Subsequent to March 31, 2006, the Company’s Board of Directors declared distributions of $0.32 per unit with respect to the first quarter of 2006 pro-rated for the period from the closing of the offering on January 19, 2006 to March 31, 2006. As a result, the Company paid aggregate distributions of approximately $8.9 million on May 15, 2006.
(4) Natural Gas and Oil Properties:
                 
    March 31,     December 31,  
    2006     2005  
Unproved Properties
  $ 6,181,000     $ 4,562,000
Proved Developed Properties:
               
Acquisition, equipment and drilling
    260,267,000       239,423,000  
Pipelines
    5,600,000       5,580,000  
 
           
 
               
 
    272,048,000       249,565,000  
 
               
Less accumulated depreciation, depletion and amortization
    (14,254,000 )     (10,707,000 )
 
           
 
               
 
  $ 257,794,000     $ 238,858,000  
 
           
(5) Debt
Credit Facility
On April 7, 2006, the Company replaced its prior credit agreement and entered into a new $400.0 million Amended and Restated Credit Agreement (the “Credit Agreement”) with BNP Paribas as administrative agent.
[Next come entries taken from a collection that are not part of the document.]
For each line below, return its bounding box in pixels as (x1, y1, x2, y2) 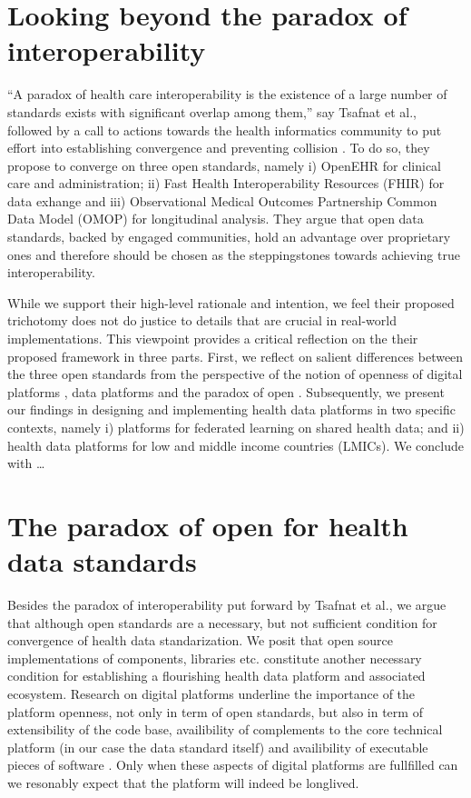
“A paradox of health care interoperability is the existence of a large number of (7, 85, 447, 104)
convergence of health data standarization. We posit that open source (7, 631, 394, 650)
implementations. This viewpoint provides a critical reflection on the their (7, 329, 418, 348)
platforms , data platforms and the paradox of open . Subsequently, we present (7, 382, 445, 401)
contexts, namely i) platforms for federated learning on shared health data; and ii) (7, 418, 465, 436)
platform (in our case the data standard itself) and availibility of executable (7, 737, 428, 756)
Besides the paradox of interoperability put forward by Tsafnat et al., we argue (7, 595, 446, 614)
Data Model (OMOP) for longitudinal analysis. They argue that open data (7, 209, 424, 228)
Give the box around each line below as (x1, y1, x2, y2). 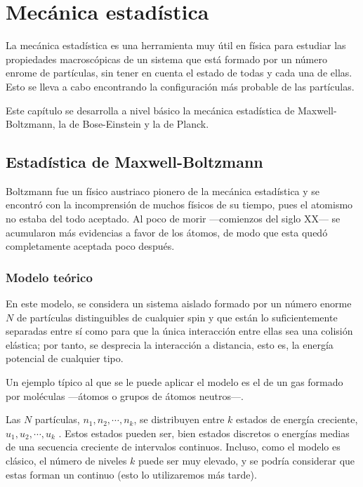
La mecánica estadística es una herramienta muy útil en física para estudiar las (6, 38, 346, 53)
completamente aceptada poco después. (6, 239, 175, 253)
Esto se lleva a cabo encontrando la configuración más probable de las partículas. (6, 79, 355, 93)
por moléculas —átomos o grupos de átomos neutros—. (6, 388, 244, 403)
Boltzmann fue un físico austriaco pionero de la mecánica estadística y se (6, 183, 320, 198)
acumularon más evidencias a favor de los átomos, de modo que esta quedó (6, 225, 328, 239)
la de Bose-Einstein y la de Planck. (58, 116, 209, 131)
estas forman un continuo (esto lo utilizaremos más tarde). (6, 467, 257, 481)
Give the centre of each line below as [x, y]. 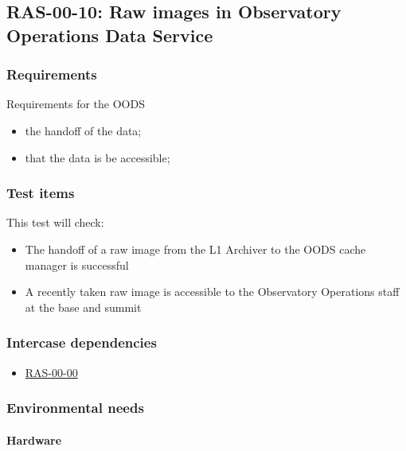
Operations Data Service [110, 35]
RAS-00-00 [51, 372]
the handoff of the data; [83, 130]
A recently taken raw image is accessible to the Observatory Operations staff [212, 292]
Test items [41, 193]
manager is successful [77, 264]
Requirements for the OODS [76, 104]
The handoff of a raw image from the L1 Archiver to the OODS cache [195, 249]
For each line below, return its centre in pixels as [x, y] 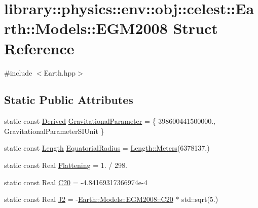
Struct [195, 28]
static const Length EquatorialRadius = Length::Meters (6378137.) [107, 148]
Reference [39, 48]
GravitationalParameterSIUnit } [54, 131]
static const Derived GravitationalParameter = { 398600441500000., [110, 121]
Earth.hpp [60, 72]
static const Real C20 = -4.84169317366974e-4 [76, 182]
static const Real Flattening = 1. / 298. [66, 165]
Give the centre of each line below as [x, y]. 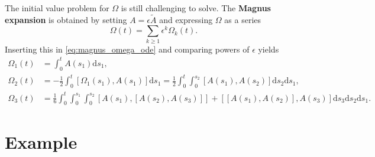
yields [269, 49]
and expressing [186, 19]
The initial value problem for [57, 8]
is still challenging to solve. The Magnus [196, 8]
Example [41, 141]
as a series [243, 19]
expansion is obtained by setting [66, 19]
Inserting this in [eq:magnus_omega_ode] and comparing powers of [127, 49]
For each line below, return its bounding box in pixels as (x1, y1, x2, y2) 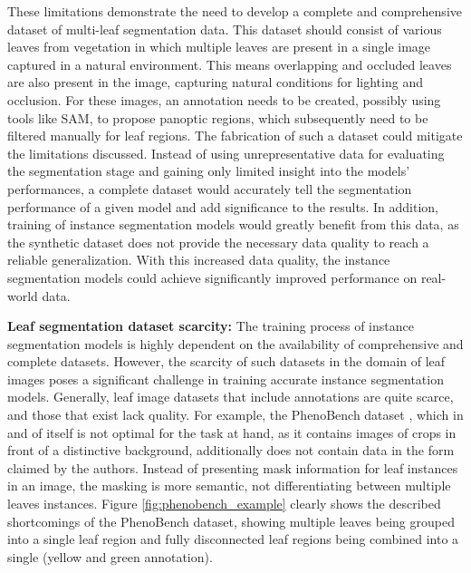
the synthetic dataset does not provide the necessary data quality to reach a (7, 232, 429, 251)
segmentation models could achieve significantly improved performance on (7, 267, 418, 286)
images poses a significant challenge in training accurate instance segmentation (7, 369, 444, 388)
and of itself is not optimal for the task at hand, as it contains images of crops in (7, 422, 457, 442)
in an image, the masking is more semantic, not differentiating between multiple (7, 476, 451, 495)
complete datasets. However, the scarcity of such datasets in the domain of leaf (7, 352, 446, 371)
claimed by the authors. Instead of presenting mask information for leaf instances (7, 458, 458, 477)
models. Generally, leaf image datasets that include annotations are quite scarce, (7, 387, 454, 406)

The Credit Agreement matures on April 13, 2009. The amount available for borrowing at any one time is limited to the borrowing base, which as a result of this new arrangement increased from $225.0 million to $235.0 million. The borrowing base further increased to $265.0 million in June 2006. The borrowing base will be redetermined semi-annually by the lenders in their sole discretion, based on, among other things, reserve reports as prepared by reserve engineers taking into account the natural gas and oil prices at such time. Our obligations under the Credit Agreement are secured by mortgages on our natural gas and oil properties as well as a pledge of all ownership interests in our operating subsidiaries. We are required to maintain the mortgages on properties representing at least 80% of our natural gas and oil properties. Additionally, the obligations under the Credit Agreement are guaranteed by all of our operating subsidiaries and may be guaranteed by any future subsidiaries.
Borrowings under the Credit Agreement are available for acquisition and development of natural gas and oil properties, working capital, and general corporate purposes. At our election, interest is determined by reference to the London interbank offered rate (“LIBOR”) plus an applicable margin between 1.00% and 1.75% per annum; or a domestic bank rate plus an applicable margin between 0.00% and 0.25% per annum. Interest is generally payable quarterly for domestic bank rate loans and at the applicable maturity date for LIBOR loans.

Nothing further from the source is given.